==== MATERIAL PROVIDED ====

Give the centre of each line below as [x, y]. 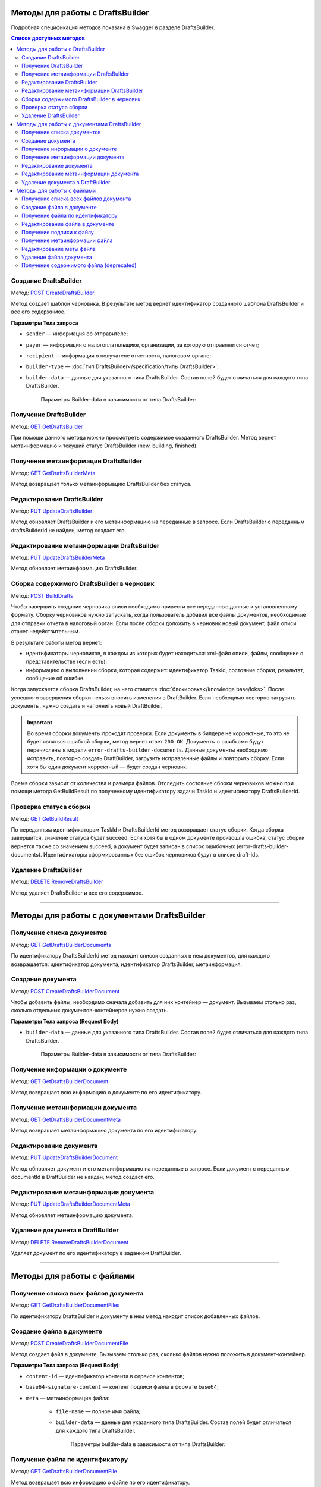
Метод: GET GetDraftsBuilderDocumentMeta [66, 1119]
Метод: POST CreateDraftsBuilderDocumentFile [70, 1343]
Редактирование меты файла [59, 249]
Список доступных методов [48, 38]
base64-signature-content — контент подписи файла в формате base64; [122, 1387]
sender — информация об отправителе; [77, 334]
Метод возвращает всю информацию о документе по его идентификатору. [106, 1092]
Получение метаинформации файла [67, 240]

====

* _THE TASK_
Only the text of the listing above should be copied, exactly and with pictures left out.

* _EXERCISE ANSWER_
Give the centre of each line below as [x, y]. 
Метод: GET GetDraftsBuilderDocumentMeta [66, 1119]
Метод: POST CreateDraftsBuilderDocumentFile [70, 1343]
Редактирование меты файла [59, 249]
Список доступных методов [48, 38]
base64-signature-content — контент подписи файла в формате base64; [122, 1387]
sender — информация об отправителе; [77, 334]
Метод возвращает всю информацию о документе по его идентификатору. [106, 1092]
Получение метаинформации файла [67, 240]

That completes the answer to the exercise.